- Problem description: Print nothing except the line holding "Petra Štarková" and the lines that come after it in the material below, and leave the pictures out.

- Data records:
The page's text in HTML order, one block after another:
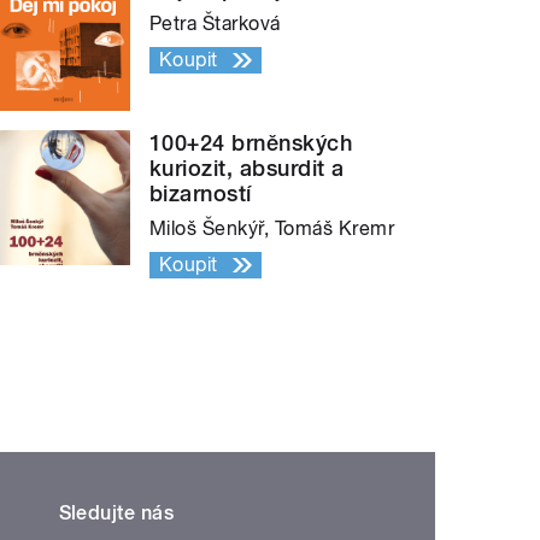
Petra Štarková
Koupit
100+24 brněnských
kuriozit, absurdit a
bizarností
Miloš Šenkýř, Tomáš Kremr
Koupit
Sledujte nás
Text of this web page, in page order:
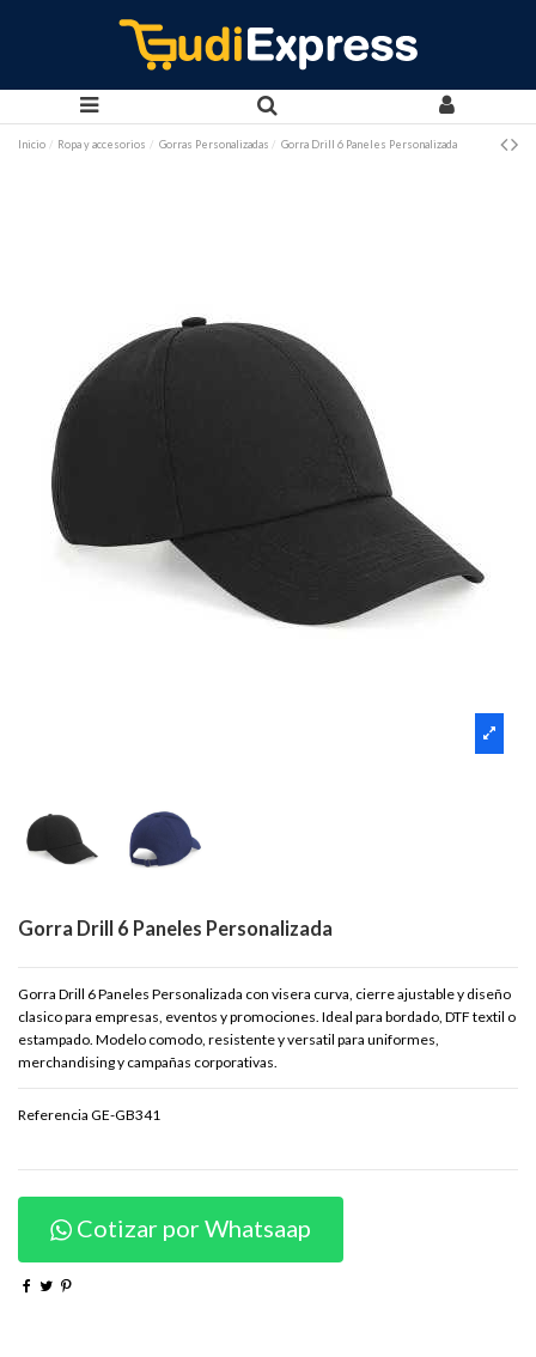
Inicio Ropa y accesorios Gorras Personalizadas Gorra Drill 6 Paneles Personalizada
Gorra Drill 6 Paneles Personalizada
Gorra Drill 6 Paneles Personalizada con visera curva, cierre ajustable y diseño
clasico para empresas, eventos y promociones. Ideal para bordado, DTF textil o
estampado. Modelo comodo, resistente y versatil para uniformes,
merchandising y campañas corporativas.
Referencia GE-GB341
Cotizar por Whatsaap

- Response to the exercise:
Petra Štarková
Koupit
100+24 brněnských
kuriozit, absurdit a
bizarností
Miloš Šenkýř, Tomáš Kremr
Koupit
Sledujte nás
Text of this web page, in page order:
Inicio Ropa y accesorios Gorras Personalizadas Gorra Drill 6 Paneles Personalizada
Gorra Drill 6 Paneles Personalizada
Gorra Drill 6 Paneles Personalizada con visera curva, cierre ajustable y diseño
clasico para empresas, eventos y promociones. Ideal para bordado, DTF textil o
estampado. Modelo comodo, resistente y versatil para uniformes,
merchandising y campañas corporativas.
Referencia GE-GB341
Cotizar por Whatsaap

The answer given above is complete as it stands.